After the massacre at Doma, we find Kefka at the Imperial Magitek research lab trying to coax magical power out of live Espers the Empire has captured. Learning that Magicite is actually the remains of dead Espers, he proceeds to kill them all, an act that disgusts his adoptive father, Cid, a perennial
Final Fantasy
favorite and the inventor of Magitek. Through a complex scheme of manipulation, Kefka convinces Emperor Gestahl and our Heroes to find and open the sealed door to the land of the Espers, whereupon he makes his final grab for power, killing the Emperor and draining all magical power from the petrified gods of magic. This results in a cataclysm that shatters the world and makes Kefka a god himself. In true arch-villain fashion, he builds a mighty tower within which he rules over all, doling out punishment at will and destroying entire towns that refuse allegiance to him. By all rights Kefka has achieved his goal—ultimate power and ultimate knowledge—and will be content to rule over all life for eternity.

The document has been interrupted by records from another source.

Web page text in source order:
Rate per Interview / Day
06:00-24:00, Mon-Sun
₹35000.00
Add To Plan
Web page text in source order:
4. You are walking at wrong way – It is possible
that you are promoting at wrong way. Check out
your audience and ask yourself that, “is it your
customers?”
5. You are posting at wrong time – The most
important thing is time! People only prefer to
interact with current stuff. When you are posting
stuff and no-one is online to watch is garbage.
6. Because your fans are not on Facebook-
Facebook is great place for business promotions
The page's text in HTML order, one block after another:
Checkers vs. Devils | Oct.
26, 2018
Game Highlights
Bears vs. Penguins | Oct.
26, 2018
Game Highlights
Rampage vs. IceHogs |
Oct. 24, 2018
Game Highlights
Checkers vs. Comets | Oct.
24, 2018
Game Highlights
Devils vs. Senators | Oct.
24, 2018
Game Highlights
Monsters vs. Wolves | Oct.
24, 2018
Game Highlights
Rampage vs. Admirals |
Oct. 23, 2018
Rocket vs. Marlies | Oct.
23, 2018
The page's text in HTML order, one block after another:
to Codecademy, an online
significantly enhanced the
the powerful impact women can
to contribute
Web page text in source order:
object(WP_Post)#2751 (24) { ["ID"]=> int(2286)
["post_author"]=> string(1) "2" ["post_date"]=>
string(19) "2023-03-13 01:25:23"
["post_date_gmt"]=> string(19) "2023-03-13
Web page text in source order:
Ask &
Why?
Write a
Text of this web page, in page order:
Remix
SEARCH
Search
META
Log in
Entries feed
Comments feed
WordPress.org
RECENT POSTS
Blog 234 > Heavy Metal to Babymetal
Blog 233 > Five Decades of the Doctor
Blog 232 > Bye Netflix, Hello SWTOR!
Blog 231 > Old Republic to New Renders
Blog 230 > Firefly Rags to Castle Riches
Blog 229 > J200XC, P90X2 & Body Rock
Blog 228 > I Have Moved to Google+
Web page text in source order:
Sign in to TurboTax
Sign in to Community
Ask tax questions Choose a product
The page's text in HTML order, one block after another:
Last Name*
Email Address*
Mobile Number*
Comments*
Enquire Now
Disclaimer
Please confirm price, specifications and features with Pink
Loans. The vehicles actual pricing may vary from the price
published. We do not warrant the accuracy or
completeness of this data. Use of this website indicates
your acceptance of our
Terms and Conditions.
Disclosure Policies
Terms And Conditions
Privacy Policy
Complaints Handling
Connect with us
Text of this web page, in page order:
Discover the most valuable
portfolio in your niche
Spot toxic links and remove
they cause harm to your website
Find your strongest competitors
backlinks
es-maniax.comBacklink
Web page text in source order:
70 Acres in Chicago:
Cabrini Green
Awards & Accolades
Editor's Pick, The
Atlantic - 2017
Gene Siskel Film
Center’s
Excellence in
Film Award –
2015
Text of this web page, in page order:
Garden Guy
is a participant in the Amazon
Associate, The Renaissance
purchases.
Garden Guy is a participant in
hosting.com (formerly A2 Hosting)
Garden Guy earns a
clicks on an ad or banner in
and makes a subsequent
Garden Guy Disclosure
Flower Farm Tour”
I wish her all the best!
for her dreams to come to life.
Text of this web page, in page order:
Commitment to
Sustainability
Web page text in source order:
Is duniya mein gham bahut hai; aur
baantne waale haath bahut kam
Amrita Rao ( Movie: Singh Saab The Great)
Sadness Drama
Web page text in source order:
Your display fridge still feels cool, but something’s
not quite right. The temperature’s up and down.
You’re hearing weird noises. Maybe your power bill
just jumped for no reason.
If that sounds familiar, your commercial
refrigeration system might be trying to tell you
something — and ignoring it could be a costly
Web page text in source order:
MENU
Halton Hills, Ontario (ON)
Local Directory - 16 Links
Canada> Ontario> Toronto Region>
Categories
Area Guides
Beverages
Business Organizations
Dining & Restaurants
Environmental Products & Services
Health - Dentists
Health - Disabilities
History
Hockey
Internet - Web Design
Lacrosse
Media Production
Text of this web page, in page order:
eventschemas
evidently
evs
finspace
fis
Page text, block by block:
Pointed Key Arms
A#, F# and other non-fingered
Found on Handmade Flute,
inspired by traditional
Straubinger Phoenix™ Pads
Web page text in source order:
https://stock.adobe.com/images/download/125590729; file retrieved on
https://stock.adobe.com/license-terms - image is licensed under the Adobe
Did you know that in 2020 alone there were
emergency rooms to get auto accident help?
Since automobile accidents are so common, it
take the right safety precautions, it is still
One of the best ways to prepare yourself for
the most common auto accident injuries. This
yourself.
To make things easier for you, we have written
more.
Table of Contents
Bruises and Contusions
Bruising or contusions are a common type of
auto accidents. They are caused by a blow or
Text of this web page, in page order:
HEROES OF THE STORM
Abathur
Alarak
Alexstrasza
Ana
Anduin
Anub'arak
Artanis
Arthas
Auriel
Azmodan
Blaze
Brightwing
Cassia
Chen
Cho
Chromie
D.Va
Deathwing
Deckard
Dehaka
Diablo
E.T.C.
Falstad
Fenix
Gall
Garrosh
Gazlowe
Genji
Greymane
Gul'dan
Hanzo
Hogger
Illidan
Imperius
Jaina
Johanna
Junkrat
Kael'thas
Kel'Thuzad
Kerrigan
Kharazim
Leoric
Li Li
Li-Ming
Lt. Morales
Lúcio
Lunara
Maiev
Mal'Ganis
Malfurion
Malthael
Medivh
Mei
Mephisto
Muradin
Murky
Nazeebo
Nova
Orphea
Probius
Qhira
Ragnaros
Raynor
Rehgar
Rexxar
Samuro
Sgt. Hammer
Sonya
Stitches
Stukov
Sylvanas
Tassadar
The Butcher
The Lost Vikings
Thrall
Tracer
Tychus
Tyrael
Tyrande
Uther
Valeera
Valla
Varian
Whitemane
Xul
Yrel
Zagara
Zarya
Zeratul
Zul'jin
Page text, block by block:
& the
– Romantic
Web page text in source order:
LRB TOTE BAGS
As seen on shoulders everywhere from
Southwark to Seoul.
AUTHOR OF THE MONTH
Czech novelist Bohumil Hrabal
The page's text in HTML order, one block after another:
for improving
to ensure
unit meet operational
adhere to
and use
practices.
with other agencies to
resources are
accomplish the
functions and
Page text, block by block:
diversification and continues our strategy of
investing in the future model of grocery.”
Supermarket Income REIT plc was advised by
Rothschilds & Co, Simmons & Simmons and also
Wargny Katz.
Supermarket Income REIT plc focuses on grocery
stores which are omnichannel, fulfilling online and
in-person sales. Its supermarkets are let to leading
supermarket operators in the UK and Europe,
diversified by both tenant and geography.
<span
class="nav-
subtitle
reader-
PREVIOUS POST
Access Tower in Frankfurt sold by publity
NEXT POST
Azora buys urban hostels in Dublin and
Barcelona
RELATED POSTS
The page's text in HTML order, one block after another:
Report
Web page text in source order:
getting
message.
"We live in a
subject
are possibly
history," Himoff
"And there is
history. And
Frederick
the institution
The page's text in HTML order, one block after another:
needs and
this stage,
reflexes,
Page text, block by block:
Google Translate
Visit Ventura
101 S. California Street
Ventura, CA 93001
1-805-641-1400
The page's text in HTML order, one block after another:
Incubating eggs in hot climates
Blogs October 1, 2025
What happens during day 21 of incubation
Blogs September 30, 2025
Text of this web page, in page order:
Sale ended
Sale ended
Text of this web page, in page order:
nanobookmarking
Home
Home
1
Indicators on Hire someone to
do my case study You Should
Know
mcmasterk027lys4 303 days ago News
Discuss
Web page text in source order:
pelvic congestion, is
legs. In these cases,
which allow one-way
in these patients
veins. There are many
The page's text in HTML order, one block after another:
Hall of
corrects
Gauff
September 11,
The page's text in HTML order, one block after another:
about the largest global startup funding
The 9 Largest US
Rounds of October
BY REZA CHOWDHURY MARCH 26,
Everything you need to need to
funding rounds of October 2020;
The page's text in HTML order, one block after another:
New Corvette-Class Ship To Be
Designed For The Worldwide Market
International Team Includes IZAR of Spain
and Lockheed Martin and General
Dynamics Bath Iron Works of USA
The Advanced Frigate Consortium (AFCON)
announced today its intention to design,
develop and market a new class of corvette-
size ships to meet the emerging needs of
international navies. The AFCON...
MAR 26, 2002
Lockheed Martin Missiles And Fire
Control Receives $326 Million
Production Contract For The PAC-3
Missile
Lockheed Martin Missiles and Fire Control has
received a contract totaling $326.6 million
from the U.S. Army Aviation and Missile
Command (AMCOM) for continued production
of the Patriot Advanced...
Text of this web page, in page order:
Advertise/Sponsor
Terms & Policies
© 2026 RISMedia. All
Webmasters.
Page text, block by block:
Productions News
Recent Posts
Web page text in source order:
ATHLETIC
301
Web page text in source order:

When our varied band of protagonists finally manages to organize a resistance and scale Kefka’s tower to confront him face-to-face, they find he has undergone an interesting metamorphosis. No longer garbed in jester robes or keen on snappy one-liners, he has instead taken on a winged, angelic form and his attitude is one of detached stoicism. The power and knowledge of the gods have changed him such that, to our horror, he no longer desires simply to rule over all but would rather destroy everything, creating a paradoxical “monument to non-existence.” By way of explanation, Kefka says that there is no meaning to the world, no reason that justifies its existence, so he will destroy it entirely. While ascending the tower for the final confrontation, our Heroes attempt to “argue” against Kefka and explain to him what gives their own lives meaning. Cyan lives to carry the memory of his family; Shadow has come to value friendship; Edgar wants to create a kingdom where people are free. These explanations fall on deaf ears, however, for Kefka is no longer subject to logic or reason. To be clear, though, he has not become unreasonable or illogical. Instead, Kefka’s goals have become
a
rational—not contrary to reason but outside the domain of reason entirely.